--- Instructions for the task ---
Show every line of the data that includes the word "Splash".

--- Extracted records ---
━━━━━━━━━━━━━━━━

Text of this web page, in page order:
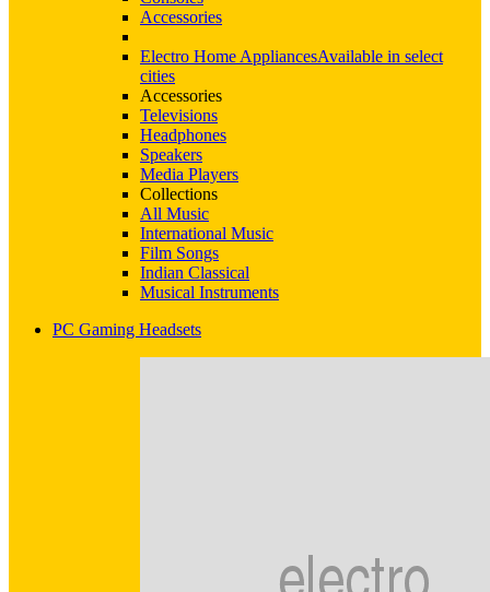
Accessories
Electro Home AppliancesAvailable in select
cities
Accessories
Televisions
Headphones
Speakers
Media Players
Collections
All Music
International Music
Film Songs
Indian Classical
Musical Instruments
PC Gaming Headsets
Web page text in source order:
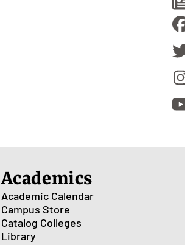
Academics
Academic Calendar
Campus Store
Catalog Colleges
Library
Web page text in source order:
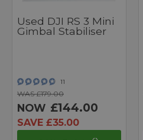
Used DJI RS 3 Mini
Gimbal Stabiliser
11
WAS £179.00
NOW £144.00
SAVE £35.00
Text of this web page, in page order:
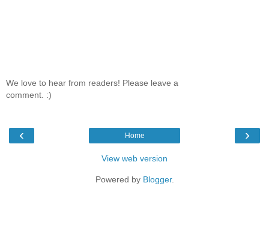
We love to hear from readers! Please leave a
comment. :)
‹ ›
Home
View web version
Powered by Blogger.
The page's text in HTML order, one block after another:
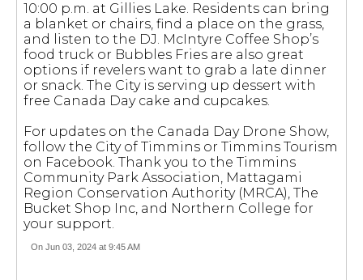
10:00 p.m. at Gillies Lake. Residents can bring
a blanket or chairs, find a place on the grass,
and listen to the DJ. McIntyre Coffee Shop’s
food truck or Bubbles Fries are also great
options if revelers want to grab a late dinner
or snack. The City is serving up dessert with
free Canada Day cake and cupcakes.
For updates on the Canada Day Drone Show,
follow the City of Timmins or Timmins Tourism
on Facebook. Thank you to the Timmins
Community Park Association, Mattagami
Region Conservation Authority (MRCA), The
Bucket Shop Inc, and Northern College for
your support.
On Jun 03, 2024 at 9:45 AM
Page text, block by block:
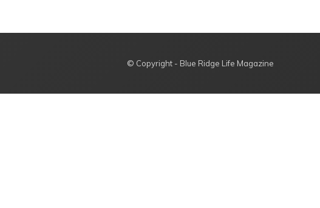
© Copyright - Blue Ridge Life Magazine
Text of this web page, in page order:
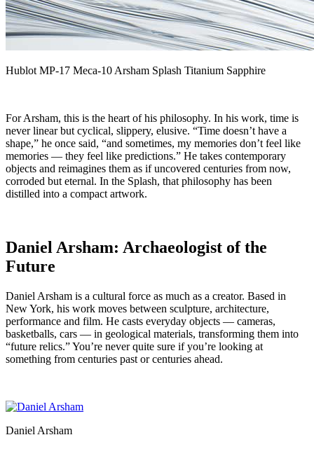
Hublot MP-17 Meca-10 Arsham Splash Titanium Sapphire
For Arsham, this is the heart of his philosophy. In his work, time is
never linear but cyclical, slippery, elusive. “Time doesn’t have a
shape,” he once said, “and sometimes, my memories don’t feel like
memories — they feel like predictions.” He takes contemporary
objects and reimagines them as if uncovered centuries from now,
corroded but eternal. In the Splash, that philosophy has been
distilled into a compact artwork.
Daniel Arsham: Archaeologist of the
Future
Daniel Arsham is a cultural force as much as a creator. Based in
New York, his work moves between sculpture, architecture,
performance and film. He casts everyday objects — cameras,
basketballs, cars — in geological materials, transforming them into
“future relics.” You’re never quite sure if you’re looking at
something from centuries past or centuries ahead.
Daniel Arsham

━━━━━━━━━━━━━━━━

--- Problem solution ---
Hublot MP-17 Meca-10 Arsham Splash Titanium Sapphire
corroded but eternal. In the Splash, that philosophy has been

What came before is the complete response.